*What the exercise asks:*
An exact copy of every entry is needed, without the pictures.

*Data for review:*
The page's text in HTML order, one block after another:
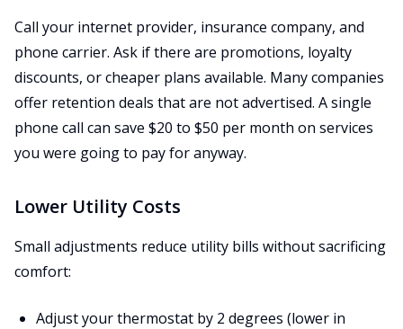
Call your internet provider, insurance company, and
phone carrier. Ask if there are promotions, loyalty
discounts, or cheaper plans available. Many companies
offer retention deals that are not advertised. A single
phone call can save $20 to $50 per month on services
you were going to pay for anyway.
Lower Utility Costs
Small adjustments reduce utility bills without sacrificing
comfort:
Adjust your thermostat by 2 degrees (lower in
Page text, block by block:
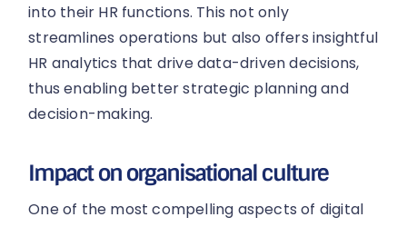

*Solution for this exercise:*
The page's text in HTML order, one block after another:
Call your internet provider, insurance company, and
phone carrier. Ask if there are promotions, loyalty
discounts, or cheaper plans available. Many companies
offer retention deals that are not advertised. A single
phone call can save $20 to $50 per month on services
you were going to pay for anyway.
Lower Utility Costs
Small adjustments reduce utility bills without sacrificing
comfort:
Adjust your thermostat by 2 degrees (lower in
Page text, block by block:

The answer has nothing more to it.